NON SENTIRE IL MALE dedicato a Eleonora Duse, di e con Elena Bucci

Un appuntamento perfettamente in sintonia con la vocazione di Spazio Solo, che pone al centro l’interprete e la potenza primaria della parola in scena.

Scritto, diretto e interpretato da Elena Bucci, lo spettacolo si configura come un attraversamento intimo e stratificato dell’eredità dusiana, sottraendola alla retorica celebrativa per restituirla come presenza inquieta, corpo di voce e di pensiero.

Note di Elena Bucci

Eleonora Duse, nata nel 1858 e morta nel 1924, fu attrice e capocomica. La libertà del suo agire rivoluzionò e sconvolse il teatro del suo tempo. Detestava le biografie, le autobiografie, i centenari e le commemorazioni. Per me, fu anche una grande donna. 

Incontrai Eleonora, come una maestra fantasma, quando cercavo la mia strada di autrice in un palazzo abbandonato tra le campagne. Da allora mi ha sempre accompagnato e illuminato nel corso di tante repliche che sono cambiate con me, da Milano a Roma, da Venezia a Mosca, a Parigi.

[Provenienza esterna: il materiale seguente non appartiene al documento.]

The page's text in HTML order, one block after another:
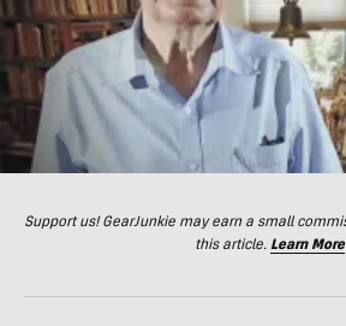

Questo lavoro mi accompagna da anni e cambia con me fin da quando uscii dalla compagnia del mio maestro Leo de Berardinis, quando cercavo una strada personale, una scrittura, una visione. C’è un tempo della vita in cui non bastano più mestiere, tecnica, lavoro, ma ci si domanda dove ci portino e cosa c’è oltre e altrove. Io ero proprio lì, quando, parlando con un amico sapiente, mi sono accorta che gli scritti e il pensiero della Duse mi avevano accompagnato per tutta la mia vita teatrale. Ho cercato un luogo che mi parlasse e dei compagni generosi, e dedicando questo lavoro a lei ho raccolto i fili delle mie inquietudini, sperando che non fossero solo mie. Non avrei mai avuto il coraggio di questa solitudine senza il calore degli amici e di questo li ringrazio. Non è stato per amor di stravaganza che ho cominciato questo lavoro in un luogo – il Palazzo di San Giacomo a Russi, in stato di abbandono – pieno di memorie storiche e personali. Dovevo creare tutte le condizioni perché fosse possibile l’intensa trasformazione che volevo. Ora si è situato in profondità e con precisione in un luogo interiore che, pur modificando il linguaggio e l’espressione, posso rintracciare in ogni momento. Lo spettacolo è davvero scritto nel corpo, senza retorica, ed è questo che cercavo, e questo è il cuore del mio lavoro su Eleonora Duse, immaginata nel momento in cui, malata e sostituita da Gabriele D’Annunzio nella Figlia di Iorio, prende il copione e recita tutte le parti, tutte le scene, tutte le figure, davanti allo sguardo allucinato di Matilde Serao, puntuale e quasi invadente osservatrice e testimone. Forse in quel momento la Duse, che recitando guariva dai danni della vita, provava a liberarsi e a vedere oltre la materia necessaria, odiata e amata, del teatro: le scene, i costumi, gli attori…forse sognava di poter volare per un attimo, come le altre arti tentavano, in uno spazio dove fosse possibile il teatro senza corpo e senza voce, libero dalla poesia inevitabile della sua continua distruzione nel qui e ora. Liberandosi della materia del teatro, forse si rinnova il contatto con la vita, da lei sempre inseguito e sfuggito.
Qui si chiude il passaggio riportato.